The Georgina Historical Society, as a not-for-profit organization, collects, preserves, promotes and interprets the rich history and heritage of all communities now known as the Town of Georgina.

President’s Message

And then it was fall. Wow, those summers just fly by, don’t they? It has been a busy summer, and the Quilters Cabin and the gardens at the Pioneer Village are looking wonderful thanks to our Tuesday morning work crew, who have given the Quilter’s Cabin a fresh coat of paint and a nice clean up inside, in preparation for its new life as the office for your Historical Society. The gardens at the Village have also benefitted from the GHS work crew, with cleaning, weeding and planting being done to make the Georgina Pioneer Village a better place.

I also want to remind you that we are looking for a couple of people to sit on the Board of Directors for the GHS, and we have moved the time of our board meetings from 2pm on the first Monday of the month to 4pm to accommodate. If you are interested in getting involved, contact any of the board members, bearing in mind that elections happen at the Annual General Meeting in November. And speaking of the AGM, we have once again booked the Sutton Legion for this event.

And let’s not forget Harvestfest, coming up on Saturday, September 16, at the Georgina Pioneer Village. All of the buildings will be open with volunteer interpreters in costume, an entire roster of musical entertainment has been lined up by Bob Holden, local vendors will be there with displays, food and crafts for sale, and other activities. Please plan to attend, either as a volunteer or guest, as this is your society’s major fund raiser of the year.

So much more happened this past summer, such as our exclusive tour of Eildon Hall, the GHS booth at the Sutton Farmer’s Market, Music in the Streets at the Village, but to wrap this up, remember that our September general meeting will be held at the historic Ravenshoe church, and Tom Glover will be explaining the history of this interesting community.

I’m looking forward to seeing you all this upcoming season,

Paul Brady, President

Georgina Dance Hall Days

Editor’s Note: The following is an article I had on file.  Unfortunately no authorship came with it.  I believe it might have been originally a newspaper article reflecting on Georgina’s colourful past.  Regardless…enjoy!

The Royal Casino/Jackson’s Point Casino/Peppermint Lounge

With so many dance halls in such a relatively small community, competition was fierce for the dancing dollar at Jackson’s Point, a booming summer resort area drawing thousands of people during the summer.

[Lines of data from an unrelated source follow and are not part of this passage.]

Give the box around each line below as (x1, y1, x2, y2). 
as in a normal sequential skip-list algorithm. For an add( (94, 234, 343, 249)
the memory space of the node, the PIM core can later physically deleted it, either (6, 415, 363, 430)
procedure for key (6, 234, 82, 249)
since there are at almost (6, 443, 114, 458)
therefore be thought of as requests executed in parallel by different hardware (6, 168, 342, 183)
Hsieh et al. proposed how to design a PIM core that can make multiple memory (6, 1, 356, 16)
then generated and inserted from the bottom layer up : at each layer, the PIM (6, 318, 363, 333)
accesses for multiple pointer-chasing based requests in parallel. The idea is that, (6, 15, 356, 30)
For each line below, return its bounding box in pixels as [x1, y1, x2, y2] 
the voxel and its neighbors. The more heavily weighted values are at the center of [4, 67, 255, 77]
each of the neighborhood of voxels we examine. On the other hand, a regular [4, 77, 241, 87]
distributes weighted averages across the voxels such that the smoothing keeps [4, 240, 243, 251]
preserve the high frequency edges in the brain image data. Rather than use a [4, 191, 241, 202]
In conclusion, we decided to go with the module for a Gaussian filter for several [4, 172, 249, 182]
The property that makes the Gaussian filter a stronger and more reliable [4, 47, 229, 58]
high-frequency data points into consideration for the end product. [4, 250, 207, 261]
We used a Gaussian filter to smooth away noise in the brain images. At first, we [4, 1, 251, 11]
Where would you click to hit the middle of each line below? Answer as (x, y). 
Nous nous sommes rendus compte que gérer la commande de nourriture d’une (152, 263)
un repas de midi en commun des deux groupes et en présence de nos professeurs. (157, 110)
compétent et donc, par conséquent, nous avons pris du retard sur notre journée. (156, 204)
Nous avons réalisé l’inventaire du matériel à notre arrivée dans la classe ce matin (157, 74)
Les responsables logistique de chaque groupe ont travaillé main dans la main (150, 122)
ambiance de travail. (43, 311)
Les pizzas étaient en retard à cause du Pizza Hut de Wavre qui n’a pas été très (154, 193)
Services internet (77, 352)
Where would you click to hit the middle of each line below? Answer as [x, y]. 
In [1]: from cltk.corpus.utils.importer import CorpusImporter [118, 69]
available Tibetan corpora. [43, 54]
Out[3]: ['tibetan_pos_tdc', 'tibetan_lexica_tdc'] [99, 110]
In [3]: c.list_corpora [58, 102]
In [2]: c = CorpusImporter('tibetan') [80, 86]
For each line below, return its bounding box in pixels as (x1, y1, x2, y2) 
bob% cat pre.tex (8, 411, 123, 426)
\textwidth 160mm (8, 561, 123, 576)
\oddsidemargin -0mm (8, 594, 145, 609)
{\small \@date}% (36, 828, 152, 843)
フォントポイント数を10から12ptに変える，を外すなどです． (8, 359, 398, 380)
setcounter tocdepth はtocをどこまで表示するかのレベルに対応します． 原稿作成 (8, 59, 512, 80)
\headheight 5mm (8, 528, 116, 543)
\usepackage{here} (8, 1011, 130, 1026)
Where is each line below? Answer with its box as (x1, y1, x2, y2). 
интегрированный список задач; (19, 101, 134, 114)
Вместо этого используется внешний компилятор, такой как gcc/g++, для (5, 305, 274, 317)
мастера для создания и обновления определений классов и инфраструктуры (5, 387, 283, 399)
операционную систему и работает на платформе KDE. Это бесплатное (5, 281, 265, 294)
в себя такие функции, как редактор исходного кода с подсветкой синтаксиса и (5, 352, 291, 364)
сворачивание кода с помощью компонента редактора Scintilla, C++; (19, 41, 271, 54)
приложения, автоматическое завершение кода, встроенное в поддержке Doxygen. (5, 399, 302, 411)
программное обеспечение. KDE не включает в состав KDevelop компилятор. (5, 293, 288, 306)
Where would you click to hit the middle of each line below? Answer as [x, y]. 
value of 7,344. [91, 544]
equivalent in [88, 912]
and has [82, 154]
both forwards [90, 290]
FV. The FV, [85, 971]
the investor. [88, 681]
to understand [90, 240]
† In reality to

During the 1930s, ’40s and ’50s people jammed the streets of Jacksons Point on hot summer nights. The sounds of music flowed through the air from the dance halls as people sauntered around stopping at ice cream parlours, the Honey Dew stand, Dog House, Red Spot and the famous “Lav’s” – the traditional eatery for people after the dance.

Vita Epstein gives us an overall feel for the wonderful summer days and nights at Jacksons Point.  She writes: “Many families had a summer cottage Jacksons Point in those days. I remember all teenagers eagerly getting dressed up for the Saturday night dance. As I recall the bands were good and we danced all evening in our youthful energy. It was enjoyable and we all went home at 12 o’clock.”

Depending on the years you visited Jackson’s Point, you’ll remember this pavilion by one of its names, the latter coined from the popular New York twist club. It was located on the northwest corner of Jacksons Point Avenue and Lake, in the hub of downtown activity and always busy. Early dances were five cents to get in the door and then five or ten cents for each dance, with dancing contests to liven up the evening. 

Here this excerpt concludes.